WASHINGTON — The Supreme Court said on Monday that it would not hear a closely watched case on whether cities can make it a crime for homeless people to sleep outdoors.
The case was brought by six people in Boise, Idaho, who said a pair of local laws violated the Eighth Amendment’s prohibition of cruel and unusual punishment. One prohibited “camping” in streets, parks and other public property. The other prohibited “lodging or sleeping” in any place, whether public or private, without the owner’s permission.
A three-judge panel of the United States Court of Appeals for the Ninth Circuit, in San Francisco, ruled for the plaintiffs and struck down the laws, saying the Constitution does not allow prosecuting people for sleeping outdoors if there is no shelter available.
What do they mean “if there is no shelter available”? There are homeless shelters everywhere. There are churches that take in the homeless.
Do they mean there is no state-provided lodging?
The Supreme Court typically understands the Eighth Amendment to address acceptable punishments rather than what conduct can be made criminal.
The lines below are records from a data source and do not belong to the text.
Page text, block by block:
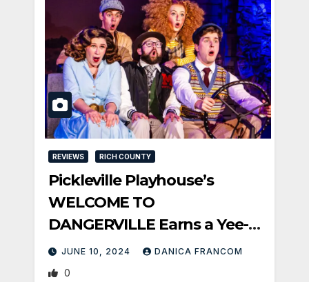
REVIEWS RICH COUNTY
Pickleville Playhouse’s
WELCOME TO
DANGERVILLE Earns a Yee-
Haw!
JUNE 10, 2024 DANICA FRANCOM
0
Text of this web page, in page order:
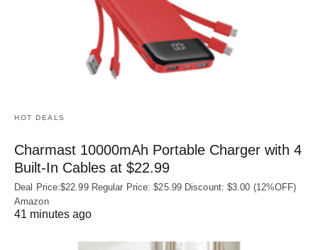
HOT DEALS
Charmast 10000mAh Portable Charger with 4
Built‑In Cables at $22.99
Deal Price:$22.99 Regular Price: $25.99 Discount: $3.00 (12%OFF)
Amazon
41 minutes ago
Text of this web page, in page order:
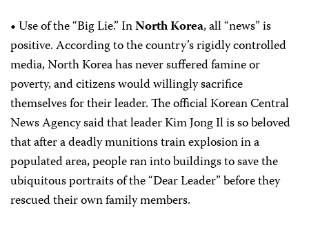
•Use of the “Big Lie.”InNorth Korea, all “news” is
positive. According to the country’s rigidly controlled
media, North Korea has never suffered famine or
poverty, and citizens would willingly sacrifice
themselves for their leader. The official Korean Central
News Agency said that leader Kim Jong Il is so beloved
that after a deadly munitions train explosion in a
populated area, people ran into buildings to save the
ubiquitous portraits of the “Dear Leader” before they
rescued their own family members.
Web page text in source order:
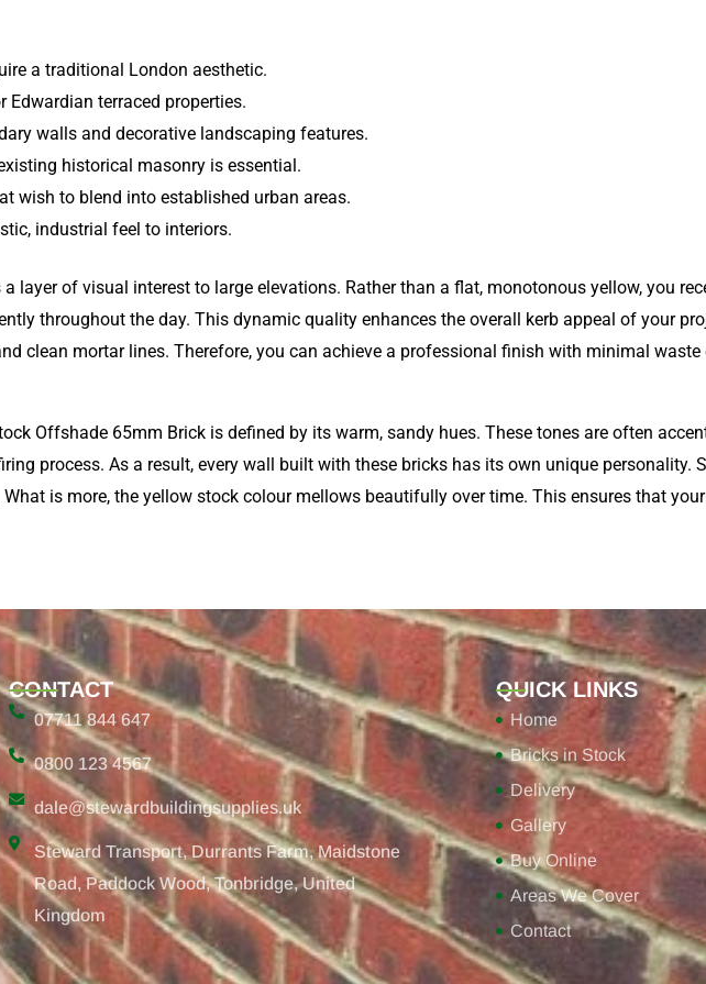
a traditional London aesthetic.
terraced properties.
walls and decorative landscaping features.
historical masonry is essential.
wish to blend into established urban areas.
industrial feel to interiors.
layer of visual interest to large elevations. Rather than a flat, monotonous yellow, you
throughout the day. This dynamic quality enhances the overall kerb appeal of your
clean mortar lines. Therefore, you can achieve a professional finish with minimal waste
Offshade 65mm Brick is defined by its warm, sandy hues. These tones are often
process. As a result, every wall built with these bricks has its own unique personality.
is more, the yellow stock colour mellows beautifully over time. This ensures that
CONTACT
07711 844 647
0800 123 4567
dale@stewardbuildingsupplies.uk
Steward Transport, Durrants Farm, Maidstone
Road, Paddock Wood, Tonbridge, United
Kingdom
QUICK LINKS
Home
Bricks in Stock
Delivery
Gallery
Buy Online
Areas We Cover
Contact

But in 1962, it struck down a California law that made being a drug addict a crime on Eighth Amendment grounds.
Relying on that decision and quoting from an earlier Ninth Circuit ruling, Judge Marsha Berzon, writing for the panel, said “the Eighth Amendment prohibits the state from punishing an involuntary act or condition if it is the unavoidable consequence of one’s status or being.”
“As long as there is no option of sleeping indoors,” Judge Berzon wrote, “the government cannot criminalize indigent, homeless people for sleeping outdoors, on public property, on the false premise they had a choice in the matter.”